The problem with most rate calculators is that they work forwards: take your desired salary, divide by hours, done. That approach misses the costs freelancers carry that employees don’t — 15.3% self-employment tax, health insurance premiums, business expenses, and the income gap that comes from time off, slow seasons, and unpaid admin.
ChargeWhat works backwards. You enter the take-home you need, and the calculator figures out the minimum rate required to actually get there — after all taxes, after all costs, with a buffer built in. The math is transparent, the results update instantly, and nothing is hidden behind a signup.
Right now: a US freelance rate calculator covering all 50 states, and a UK freelance rate calculator verified against HMRC 2026/27 rates including Scotland’s six-band system.
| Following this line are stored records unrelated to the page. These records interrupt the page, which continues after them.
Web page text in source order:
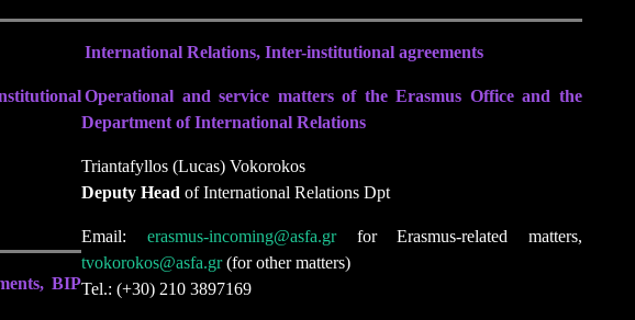
BIP
International Relations, Inter-institutional agreements
Operational and service matters of the Erasmus Office and the
Department of International Relations
Triantafyllos (Lucas) Vokorokos
Deputy Head of International Relations Dpt
Email: erasmus-incoming@asfa.grfor Erasmus-related matters,
tvokorokos@asfa.gr(for other matters)
Tel.: (+30) 210 3897169
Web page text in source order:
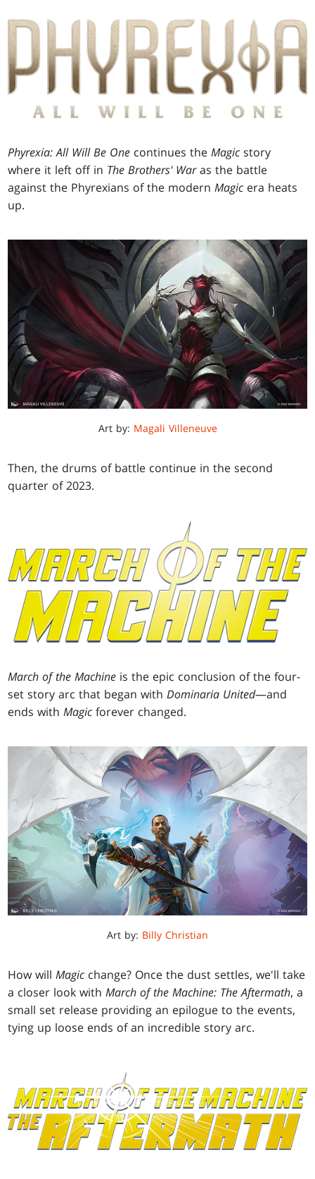
Phyrexia: All Will Be One continues theMagic story
where it left off in The Brothers' Waras the battle
against the Phyrexians of the modernMagic era heats
up.
Art by: Magali Villeneuve
Then, the drums of battle continue in the second
quarter of 2023.
March of the Machine is the epic conclusion of the four-
set story arc that began withDominaria United—and
ends withMagic forever changed.
Art by: Billy Christian
How willMagic change? Once the dust settles, we'll take
a closer look withMarch of the Machine: The Aftermath, a
small set release providing an epilogue to the events,
tying up loose ends of an incredible story arc.
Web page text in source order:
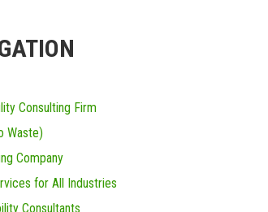
Consulting Firm
Waste)
Company
for All Industries
Consultants
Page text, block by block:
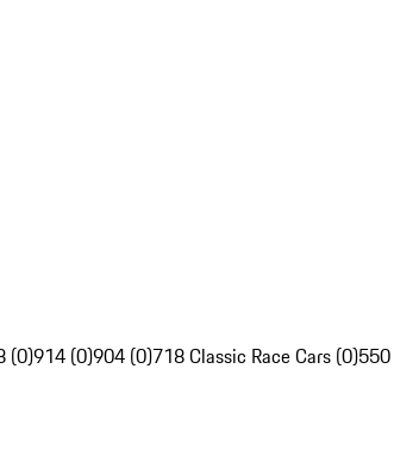
(0)914 (0)904 (0)718 Classic Race Cars (0)550

Both include a visual breakdown of where your gross revenue goes, and the US calculator includes a project quote tool.
A Canada calculator is in the works. An LLC vs S-Corp calculator — to help freelancers model whether S-Corp election makes sense at their income level — is planned for later in 2026.
All results are estimates for planning purposes, not tax advice. The US calculator uses 2026 IRS rates with SE tax applied to 92.35% of net profit per Schedule SE methodology. The UK calculator uses HMRC 2026/27 published rates. For decisions about business structure or tax strategy, talk to a CPA or accountant.